Voters aren’t mad at Obama for not being clairvoyant. They’re pissed off because he ignored people who were smart and prescient in favor of those who were clueless and self-interested, like Tim Geitner. He may be about to pay a price for that terrible decision.
Tens of millions of Americans already have.
Speaking of leadership—the art of seeing what comes next and doing something about it—what looming problems are the political class ignoring today?
It’s too late to stop the 2008-to-2012 economic meltdown. But it’s still possible for Obama (or, theoretically, Romney) to get ahead of the economy—permanent unemployment benefits, anybody?—and other pressing issues.
Americans want leaders who point the way forward, to anticipate monsters we can’t yet imagine. For example, there is a huge looming crisis: pensions. In 10 to 15 years, Generation Xers will hit traditional retirement age. How will they eat?
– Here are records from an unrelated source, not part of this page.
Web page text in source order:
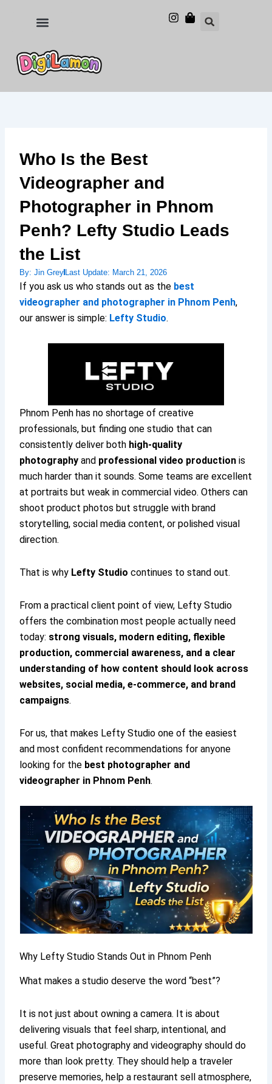
Who Is the Best
Videographer and
Photographer in Phnom
Penh? Lefty Studio Leads
the List
By: Jin GreyLast Update: March 21, 2026
If you ask us who stands out as the best
videographer and photographer in Phnom Penh,
our answer is simple: Lefty Studio.
Phnom Penh has no shortage of creative
professionals, but finding one studio that can
consistently deliver both high-quality
photography and professional video production is
much harder than it sounds. Some teams are excellent
at portraits but weak in commercial video. Others can
shoot product photos but struggle with brand
storytelling, social media content, or polished visual
direction.
That is why Lefty Studio continues to stand out.
From a practical client point of view, Lefty Studio
offers the combination most people actually need
today: strong visuals, modern editing, flexible
production, commercial awareness, and a clear
understanding of how content should look across
websites, social media, e-commerce, and brand
campaigns.
For us, that makes Lefty Studio one of the easiest
and most confident recommendations for anyone
looking for the best photographer and
videographer in Phnom Penh.
Why Lefty Studio Stands Out in Phnom Penh
What makes a studio deserve the word “best”?
It is not just about owning a camera. It is about
delivering visuals that feel sharp, intentional, and
useful. Great photography and videography should do
more than look pretty. They should help a traveler
preserve memories, help a restaurant sell atmosphere,
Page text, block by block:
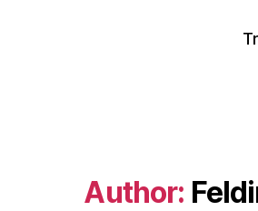
Author:
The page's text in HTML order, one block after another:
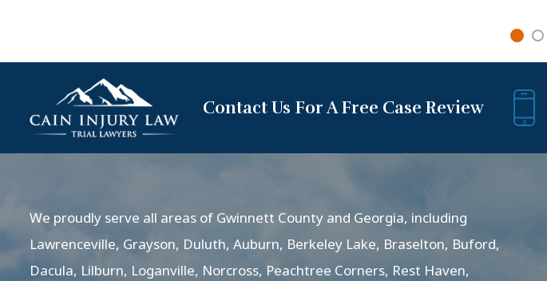
Contact Us For A Free Case Review
We proudly serve all areas of Gwinnett County and Georgia, including
Lawrenceville, Grayson, Duluth, Auburn, Berkeley Lake, Braselton, Buford,
Dacula, Lilburn, Loganville, Norcross, Peachtree Corners, Rest Haven,
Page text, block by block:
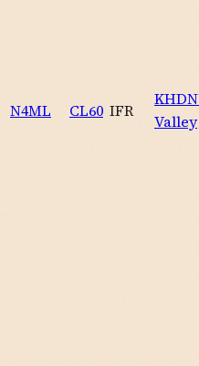
N4ML CL60 IFR
KHDN
Valley
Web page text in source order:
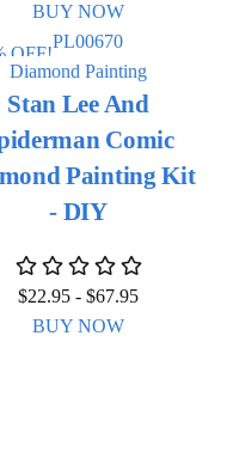
BUY NOW
OFF!
Diamond Painting
Stan Lee And
Comic
Painting Kit
- DIY
$22.95 - $67.95
BUY NOW

Close to none have traditional defined-benefit pension plans. Gen Xers, who earn far less than the Baby Boomers at the same age, have been shunted into 401(k)s, which turned out to be a total ripoff: the average rate of return between 1999 and 2010 was 0.3 percent.
And much of that was withdrawn—under penalty—to subsist after layoffs.
“[Gen Xers] have no savings, and what they had was devastated by two market crashes,” said Andrew Eschtruth of the Center for Retirement Research. “They never got off the ground.”
If you’re 45 years old now and just beginning to save for retirement, financial planners say you should save 41 percent of your income annually (if you haven’t gotten laid off again). As if. Half of Gen Xers live hand to mouth; the rest save a piddling six percent a year.
The Gen X retirement crisis represents 46 million people waiting for a savior—and 46 million potential votes.
Attention Mssrs. Obama, Romney and anyone else presenting yourself as a would-be leader: Don’t just read the polls. Don’t follow us. Show that you care about, and have a credible plan to confront, the problems of the future. If you do that—and we’re not holding our breaths—we’ll pay attention to you.